Hollie also went through some trimming iterations on her switchfree data. See her code here. In the scripts folder: nano trim_R2_cutadapt.sh
#!/usr/bin/env bash
#SBATCH --export=NONE
#SBATCH --nodes=1 --ntasks-per-node=15
#SBATCH --partition=uri-cpu
#SBATCH --no-requeue
#SBATCH --mem=300GB
#SBATCH -t 24:00:00
#SBATCH --mail-type=BEGIN,END,FAIL #email you when job starts, stops and/or fails
#SBATCH -o slurm-%j.out
#SBATCH -e slurm-%j.error
#SBATCH -D /work/pi_hputnam_uri_edu/jillashey/Mcap_2023/polyA/scripts
# load modules needed
module load parallel/20240822
module load fastqc/0.12.1
module load uri/main
module load all/cutadapt/3.5-GCCcore-11.2.0
module load all/MultiQC/1.12-foss-2021b
cd /work/pi_hputnam_uri_edu/jillashey/Mcap_2023/polyA/data/raw
# Create an array of fastq files to process
array=($(ls *R2_001.fastq.gz))
echo "trim using cutadapt" $(date)
for i in "${array[@]}"; do
sample_name=$(echo "$i" | awk -F '_' '{print $1}')

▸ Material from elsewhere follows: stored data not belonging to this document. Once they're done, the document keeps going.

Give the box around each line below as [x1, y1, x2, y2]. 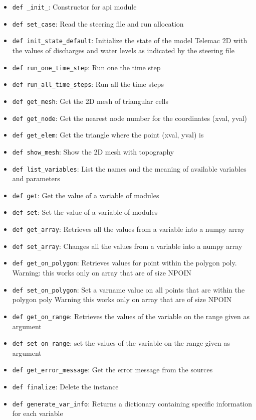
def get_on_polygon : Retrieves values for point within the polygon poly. [12, 257, 237, 268]
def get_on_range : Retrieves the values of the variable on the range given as [12, 311, 250, 321]
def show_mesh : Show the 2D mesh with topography [12, 146, 174, 157]
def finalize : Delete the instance [12, 381, 119, 392]
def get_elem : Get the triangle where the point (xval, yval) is [12, 129, 204, 140]
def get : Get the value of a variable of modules [12, 190, 159, 200]
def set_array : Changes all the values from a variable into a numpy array [12, 240, 242, 251]
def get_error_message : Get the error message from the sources [12, 364, 213, 375]
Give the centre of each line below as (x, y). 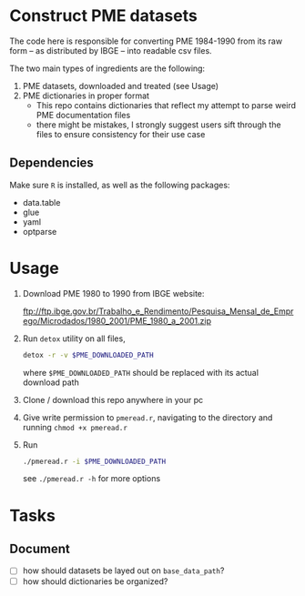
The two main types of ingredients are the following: (107, 68)
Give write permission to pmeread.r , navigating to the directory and (147, 417)
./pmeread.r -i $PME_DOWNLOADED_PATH (94, 461)
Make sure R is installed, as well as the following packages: (120, 185)
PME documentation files (83, 115)
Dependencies (51, 163)
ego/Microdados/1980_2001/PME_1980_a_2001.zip (117, 320)
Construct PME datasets (103, 16)
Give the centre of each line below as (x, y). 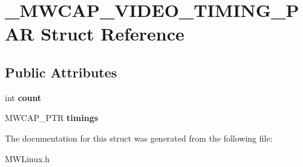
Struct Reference (112, 34)
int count (23, 97)
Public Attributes (61, 72)
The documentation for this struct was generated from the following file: (139, 138)
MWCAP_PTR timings (52, 118)
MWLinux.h (28, 158)
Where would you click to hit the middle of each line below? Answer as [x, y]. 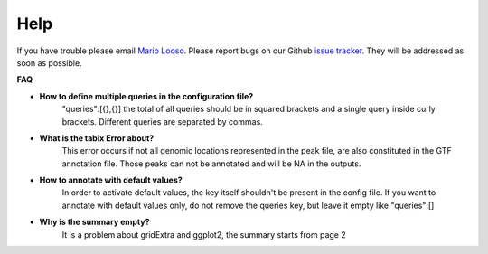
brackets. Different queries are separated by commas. [163, 121]
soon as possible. [49, 62]
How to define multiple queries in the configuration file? [146, 96]
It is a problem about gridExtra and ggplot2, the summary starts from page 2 [204, 234]
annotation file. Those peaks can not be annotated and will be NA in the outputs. [211, 164]
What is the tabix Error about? [97, 138]
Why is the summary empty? [94, 222]
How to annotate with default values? [111, 180]
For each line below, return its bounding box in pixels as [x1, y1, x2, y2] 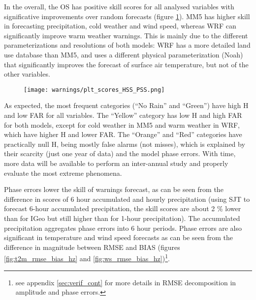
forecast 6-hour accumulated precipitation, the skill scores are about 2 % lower [4, 203, 241, 214]
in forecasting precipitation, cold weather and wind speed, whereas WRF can [4, 21, 236, 31]
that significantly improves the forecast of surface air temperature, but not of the [4, 59, 249, 69]
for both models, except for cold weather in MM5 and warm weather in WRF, [4, 119, 240, 130]
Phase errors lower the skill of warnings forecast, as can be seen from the [4, 184, 224, 194]
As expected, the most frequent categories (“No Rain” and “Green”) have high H [4, 100, 249, 110]
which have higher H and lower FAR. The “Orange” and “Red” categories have [4, 129, 242, 139]
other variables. [4, 69, 50, 79]
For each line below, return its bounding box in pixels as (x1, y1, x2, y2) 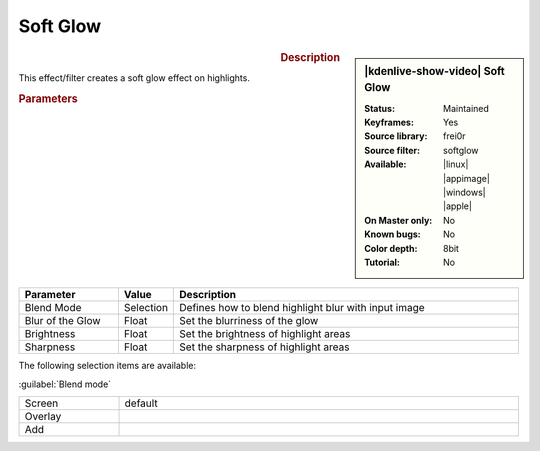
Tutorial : (364, 256, 400, 268)
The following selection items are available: (18, 360, 197, 372)
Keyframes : (364, 116, 415, 129)
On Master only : (364, 214, 433, 226)
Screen (24, 396, 59, 410)
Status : (364, 102, 395, 114)
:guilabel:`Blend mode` (18, 378, 112, 390)
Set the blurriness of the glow (179, 314, 319, 328)
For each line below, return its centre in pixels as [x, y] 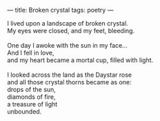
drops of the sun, [32, 90]
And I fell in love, [31, 53]
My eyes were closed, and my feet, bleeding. [71, 31]
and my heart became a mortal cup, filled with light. [80, 60]
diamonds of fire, [31, 97]
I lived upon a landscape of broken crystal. [68, 23]
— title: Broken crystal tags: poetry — [60, 10]
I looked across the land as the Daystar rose [70, 75]
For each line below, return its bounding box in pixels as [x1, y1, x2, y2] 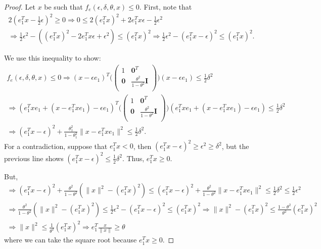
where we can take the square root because [4, 234, 137, 245]
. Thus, [122, 153, 145, 163]
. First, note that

# Use original filename ($i) as input
cutadapt -a A{8}B{6}N{8}AGATCGGAAGAGCGTCGTGTAGGGAAAGAGTGT -o "${sample_name}_adapterTrimmed.fastq.gz" "$i"
cutadapt -a A{100} -o "${sample_name}_completeTrimmed.fastq.gz" "${sample_name}_adapterTrimmed.fastq.gz"
echo "trimming complete" $(date)
# Move trimmed file
mv "${sample_name}_completeTrimmed.fastq.gz" /work/pi_hputnam_uri_edu/jillashey/Mcap_2023/polyA/data/trim/
# FastQC
fastqc "/work/pi_hputnam_uri_edu/jillashey/Mcap_2023/polyA/data/trim/${sample_name}_completeTrimmed.fastq.gz" \
-o /work/pi_hputnam_uri_edu/jillashey/Mcap_2023/polyA/output/fastqc/trim
done
# Run MultiQC once after all samples are processed
cd /work/pi_hputnam_uri_edu/jillashey/Mcap_2023/polyA/output/fastqc/trim
echo "Starting multiqc..." $(date)
multiqc *
echo "QC of trimmed polyA data complete." $(date)
Submitted batch job 32583551. Lots of polyG still left and adapter content. Discussed with Zoe. Based on cutadapt manual, I need to add --nextseq-trim=20
because: “Quality trimming of reads using two-color chemistry (NextSeq) Some Illumina instruments use a two-color chemistry to encode the four bases. This includes the NextSeq and the NovaSeq. In those instruments, a ‘dark cycle’ (with no detected color) encodes a G. However, dark cycles also occur when sequencing “falls off” the end of the fragment. The read then contains a run of high-quality, but incorrect “G” calls at its 3’ end.”
I am also going to do some quality trimming to toss any bad reads (ie <20 phred score). Because cutadapt does the adapter removal first, then the polyG trim, I will need to do two trimming iterations, similar to what I did above. Also going to do both reads this time. In the scripts folder: nano trim_cutadapt.sh
#!/usr/bin/env bash
#SBATCH --export=NONE
#SBATCH --nodes=1 --ntasks-per-node=15
#SBATCH --partition=uri-cpu
#SBATCH --no-requeue
#SBATCH --mem=300GB
#SBATCH -t 24:00:00
#SBATCH --mail-type=BEGIN,END,FAIL #email you when job starts, stops and/or fails
#SBATCH -o slurm-%j.out
#SBATCH -e slurm-%j.error
#SBATCH -D /work/pi_hputnam_uri_edu/jillashey/Mcap_2023/polyA/scripts
# load modules needed
module load parallel/20240822
module load fastqc/0.12.1
module load uri/main
module load all/cutadapt/3.5-GCCcore-11.2.0
module load all/MultiQC/1.12-foss-2021b
cd /work/pi_hputnam_uri_edu/jillashey/Mcap_2023/polyA/data/raw
# Create an array of fastq files to process
array=($(ls *001.fastq.gz))
echo "trim using cutadapt" $(date)
for i in "${array[@]}"; do
sample_name=$(echo "$i" | awk -F'_' '{print $1 "_" $3}')
cutadapt --nextseq-trim=20 -q 20,20 --minimum-length 20 -o "${sample_name}_PolyGTrimmed.fastq.gz" "$i"
cutadapt -a A{8}B{6}N{8}AGATCGGAAGAGCGTCGTGTAGGGAAAGAGTGT -o "${sample_name}_AdapterPolyGTrimmed.fastq.gz" "${sample_name}_PolyGTrimmed.fastq.gz"
cutadapt -a A{100} -o "${sample_name}_completeTrimmed.fastq.gz" "${sample_name}_AdapterPolyGTrimmed.fastq.gz"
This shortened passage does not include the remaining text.